Uit gelijkheid volgt het gebod om naar elkaar om te zien en barmhartig te zijn. Dat daarmee solidariteit in het christendom even essentieel is als gelijkheid en vrijheid en gelijkheid lijkt Siedentrop te vergeten. Die solidariteit ligt in de veel religies verankerd en roept op om elkaar te helpen. Zo was er in veel religies een verbod op woekerwinst, waar de ontwikkeling van het kapitalisme (in de 14de eeuw) veel last van had.
Ondanks gelijkheid, vrijheid, en solidariteit is er lang en veel gestreden door en tussen Gods’ vertegenwoordigers, die eigen instituties creëerden om mensen een ‘juiste keuze’ te laten maken.

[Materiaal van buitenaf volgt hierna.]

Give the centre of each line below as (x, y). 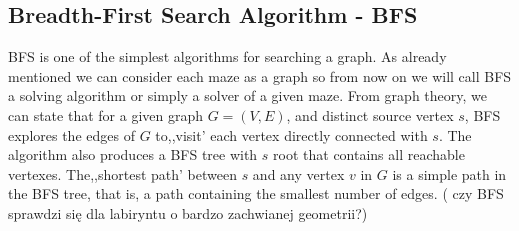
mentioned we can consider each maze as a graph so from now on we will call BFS (260, 75)
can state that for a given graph (105, 114)
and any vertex (298, 173)
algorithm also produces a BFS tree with (133, 154)
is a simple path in (449, 173)
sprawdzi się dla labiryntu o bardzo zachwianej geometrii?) (188, 212)
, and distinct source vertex (370, 114)
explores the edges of (71, 134)

Omzien naar elkaar werd geïnterpreteerd als – goedschiks of kwaadschiks – ‘ongelovigen redden’ voor hun eigen zielenheil. Gods afgevaardigden waren niet zomaar te vertrouwen. Ondanks deze tirannie en intolerantie van religieuze instituties ontstond er – gebaseerd op die christelijke uitgangspunten stelt Siedentorp – langzaam maar zeker een seculiere maatschappij, met wetten waarin beginselen van gelijkheid en vrijheid werden vastgelegd. Daarmee verdween ook het verbod op woekerrente, dat juist ongelijkheid bevorderde, maar ‘eigen keuze’ stimuleerde. Het begin van het kapitalisme, dat het liberalisme en individualisme verder versterkte en de solidariteit deed afnemen (zie ‘Beschaving, economie en kapitalisme (15-18de eeuw)’ van Braudel).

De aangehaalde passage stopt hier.